Task prompt
Each entry that follows should be given again word for word; please leave out its pictures.

•••

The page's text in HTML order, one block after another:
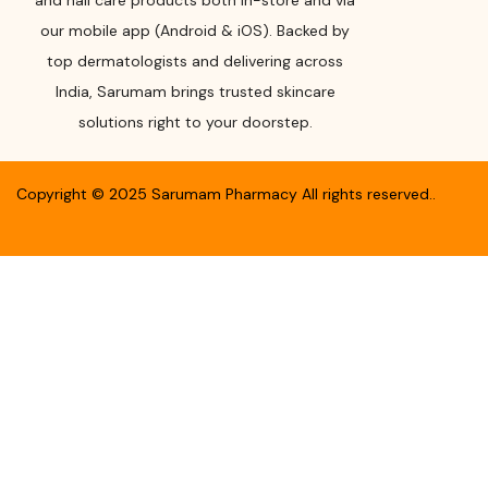
our mobile app (Android & iOS). Backed by
top dermatologists and delivering across
India, Sarumam brings trusted skincare
solutions right to your doorstep.
Copyright © 2025 Sarumam Pharmacy All rights reserved..
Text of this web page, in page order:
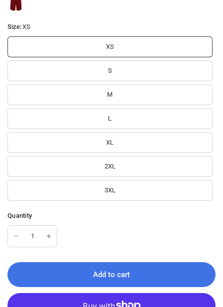
Size:XS
XS
S
M
L
XL
2XL
3XL
Quantity
Add to cart
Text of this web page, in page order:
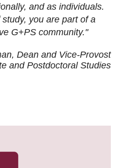
and as individuals.
you are part of a
G+PS community."
Dean and Vice-Provost
and Postdoctoral Studies
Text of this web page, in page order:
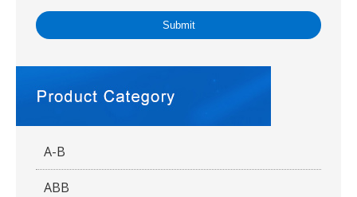
Submit
A-B
ABB
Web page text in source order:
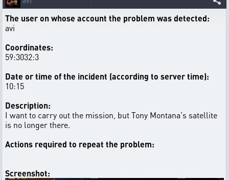
The user on whose account the problem was detected:
avi
Coordinates:
59:3032:3
Date or time of the incident (according to server time):
10:15
Description:
I want to carry out the mission, but Tony Montana's satellite
is no longer there.
Actions required to repeat the problem:
Screenshot:

•••

Result of this exercise
The page's text in HTML order, one block after another:
our mobile app (Android & iOS). Backed by
top dermatologists and delivering across
India, Sarumam brings trusted skincare
solutions right to your doorstep.
Copyright © 2025 Sarumam Pharmacy All rights reserved..
Text of this web page, in page order:
Size:XS
XS
S
M
L
XL
2XL
3XL
Quantity
Add to cart
Text of this web page, in page order:
and as individuals.
you are part of a
G+PS community."
Dean and Vice-Provost
and Postdoctoral Studies
Text of this web page, in page order:
Submit
A-B
ABB
Web page text in source order:
The user on whose account the problem was detected:
avi
Coordinates:
59:3032:3
Date or time of the incident (according to server time):
10:15
Description:
I want to carry out the mission, but Tony Montana's satellite
is no longer there.
Actions required to repeat the problem:
Screenshot:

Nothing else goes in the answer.